12. Put dreams into motion.
The more you have in your life that you’re looking forward to and working toward, the more motivated and focused you’ll be. If you don’t have any big goals for your future, it can be easy to get discouraged by the daily challenges of being a mom, because your life will seem like one long succession of chores and responsibilities with no end in sight.
Even if your dreams aren’t particularly big (such as wanting better control over money), they’ll still help motivate you by giving meaning to all the hard work that goes into being a parent—and also by making sure that each day’s accomplishments are building toward something bigger than just surviving another day.
13.Take a class or training program.
As a mom, you are likely to be busy with your family and household responsibilities. It is important to take time for yourself to explore what you can do better and how others are doing it. Taking classes or training programs is a great way to do this! You can learn new skills, gain more confidence in your abilities, feel more energized and focused on the work you’re doing around the house–and even spend some quality time with other moms!
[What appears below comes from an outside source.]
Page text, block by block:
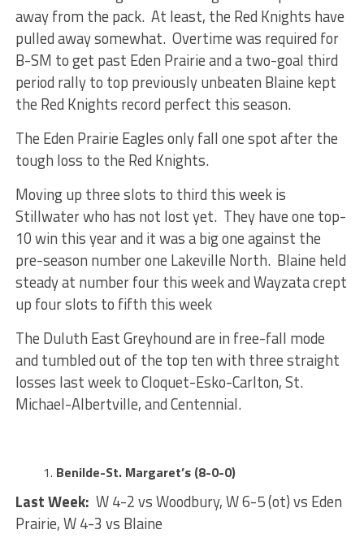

We hope you’ve enjoyed this list of ways to boost brainpower for moms. As we’ve seen, there are many things you can do to reduce stress and manage your time so that you feel more in control of your life. And if at first some of these tips don’t seem helpful, keep trying – it only takes a few minutes each day before they become a habit!
It’s clear that a mother’s brain needs to be in top shape in order to provide the best for her children. However, being a mom can often take its toll on our mental health as we are constantly managing so many things at once. Thankfully, there are plenty of ways you can boost your brainpower so that you feel more energized and less stressed.